I arrived in this country on November 26th, 1978.  It was the Saturday after Thanksgiving.  So I did not get to celebrate this uniquely American holiday until the following November.  By then I was a senior at Bellaire High School in Texas.  Earlier that month, the American embassy in Tehran was attacked and many people were taken hostage.  Being an Iranian was not a good thing! I escaped a lot of the harassment and name calling because most of my classmates assumed that I was Hispanic and I did not correct them.  By the time they would find out that I was in fact "Eye-rain-ian", they knew me enough to know that I did not support violence and aggression of any kind.  One of those classmates was Sheri.  The week before Thanksgiving she asked me how I planned to celebrate it.  I mentioned that I didn't know how.  She was shocked! She insisted that I must go to her house.  She lived with her grandparents and described their Thanksgiving meal as enormous!  On Thanksgiving day my mother dropped me off at their house.  Sheri and her family were very welcoming to me.  It's just now, thirty some years later, that I realize what open hearts and minds they had.  Sheri knew me as a person and did not categorize me based on what she was hearing and seeing in the media at the time.  Sheri herself was displaced.  One day she told me it was because she had been abused.  I didn't really know what that word meant.  Now I do.  Maybe at some level she understood my situation, being out of place, trying to adjust to a new way of doing things, trying to belong.
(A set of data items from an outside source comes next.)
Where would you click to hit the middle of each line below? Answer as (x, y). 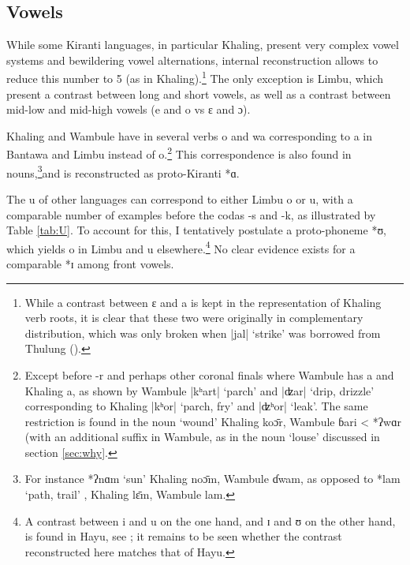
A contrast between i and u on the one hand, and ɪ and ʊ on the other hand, (210, 520)
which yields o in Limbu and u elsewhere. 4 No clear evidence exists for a (181, 247)
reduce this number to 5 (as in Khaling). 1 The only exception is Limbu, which (195, 77)
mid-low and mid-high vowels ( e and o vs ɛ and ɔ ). (129, 109)
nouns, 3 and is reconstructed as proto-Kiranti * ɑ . (123, 171)
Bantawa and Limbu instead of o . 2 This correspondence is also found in (179, 153)
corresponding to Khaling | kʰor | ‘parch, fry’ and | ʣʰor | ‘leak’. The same (196, 406)
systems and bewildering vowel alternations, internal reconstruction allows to (192, 60)

To this day, Thanksgiving is my favorite holiday. Free from pressures of gift giving and decorating, we come together as families, blood relationship not always a pre-requisite.  I see immigrants from all places embrace Thanksgiving and add their own flavors to it.  I always ask my mother to make Shirin-Polo.  It's a rice dish with raisins, almonds and slivers of orange peel.  I think of it as a Persian stuffing for the turkey.
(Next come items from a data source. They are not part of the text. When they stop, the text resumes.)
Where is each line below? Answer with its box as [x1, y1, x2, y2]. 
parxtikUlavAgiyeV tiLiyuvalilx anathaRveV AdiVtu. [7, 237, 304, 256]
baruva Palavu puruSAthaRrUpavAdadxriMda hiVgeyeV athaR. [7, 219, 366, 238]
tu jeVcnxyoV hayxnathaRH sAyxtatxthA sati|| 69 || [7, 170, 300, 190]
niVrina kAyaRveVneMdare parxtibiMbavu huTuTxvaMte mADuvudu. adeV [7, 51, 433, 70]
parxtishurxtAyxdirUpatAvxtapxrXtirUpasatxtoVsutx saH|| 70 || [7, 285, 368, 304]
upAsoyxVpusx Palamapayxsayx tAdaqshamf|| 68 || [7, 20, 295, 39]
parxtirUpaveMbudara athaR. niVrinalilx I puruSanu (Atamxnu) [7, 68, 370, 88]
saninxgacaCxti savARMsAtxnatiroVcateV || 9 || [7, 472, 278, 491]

I usually tell the story of my first Thanksgiving at Sheri's house when I talk about the time I learned how culturally we have different notions of what an enormous meal is.  At my house, whenever we had guests, my mother would fix enough food to have leftovers for a week.  If the platters were cleaned off at the end of the meal, she would worry that she had let her guests down by not preparing enough food.  At Sheri's house, there was enough food:  a slice of turkey breast for each person, casserole sized dishes of macaroni and cheese and green beans, a basket of rolls.  Enough food but very different from what I was used to calling "enormous".  Over time though, I have come to realize that this is really a story about true friendship, about letting "your heart burn with loving kindness for all those who cross your path"*.

Thanksgiving meal at my mother's house
Thanksgiving is coming up in a couple of weeks.  I am so excited to have all four of my children with us this year.  And as we sit around the table, eating whatever version of the traditional Thanksgiving meal we have made our own, I will be thankful for all the good people that have crossed my path on three continents.